Activity → Every line from the one containing "overseen a workforce" to the one containing "Australia, the UK, and the US." in the records below, both included, must be set down exactly, and no other line.

==== Dataset extract

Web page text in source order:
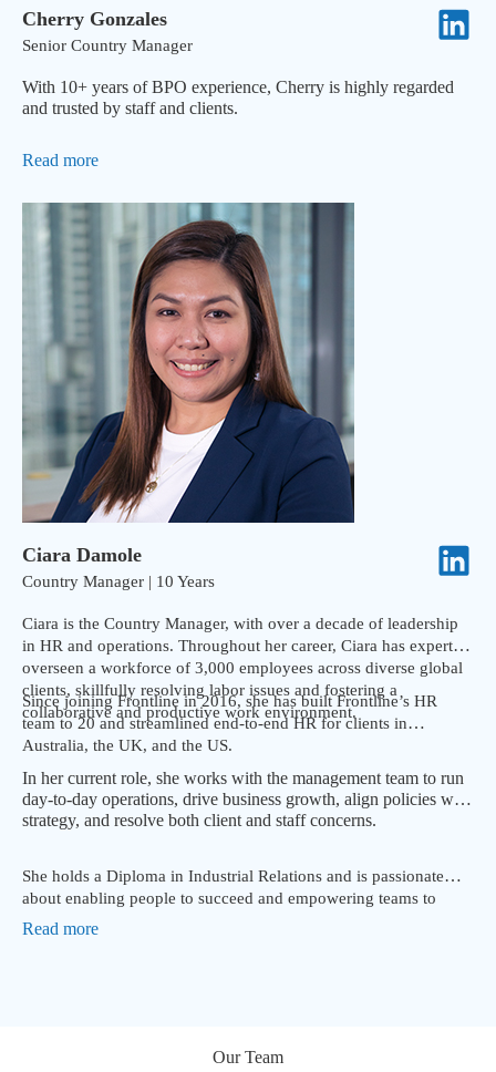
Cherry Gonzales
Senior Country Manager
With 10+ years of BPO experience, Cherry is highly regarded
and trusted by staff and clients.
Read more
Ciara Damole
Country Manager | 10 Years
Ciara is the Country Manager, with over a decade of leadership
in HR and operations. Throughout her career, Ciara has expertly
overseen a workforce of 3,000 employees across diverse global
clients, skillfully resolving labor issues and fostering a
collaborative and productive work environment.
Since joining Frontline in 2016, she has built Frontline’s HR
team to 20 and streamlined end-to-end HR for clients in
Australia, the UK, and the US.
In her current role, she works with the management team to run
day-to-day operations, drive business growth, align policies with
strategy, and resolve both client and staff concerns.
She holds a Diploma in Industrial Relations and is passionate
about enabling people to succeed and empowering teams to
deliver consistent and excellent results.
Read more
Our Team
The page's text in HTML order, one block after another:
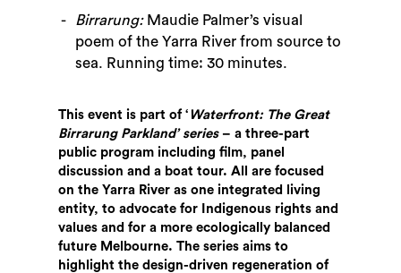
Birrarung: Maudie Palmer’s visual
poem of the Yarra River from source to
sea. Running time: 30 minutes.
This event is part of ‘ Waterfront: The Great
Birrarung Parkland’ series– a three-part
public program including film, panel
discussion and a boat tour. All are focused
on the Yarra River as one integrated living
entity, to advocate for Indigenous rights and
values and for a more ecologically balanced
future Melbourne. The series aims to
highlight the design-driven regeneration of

========

Solution to the problem →
overseen a workforce of 3,000 employees across diverse global
clients, skillfully resolving labor issues and fostering a
collaborative and productive work environment.
Since joining Frontline in 2016, she has built Frontline’s HR
team to 20 and streamlined end-to-end HR for clients in
Australia, the UK, and the US.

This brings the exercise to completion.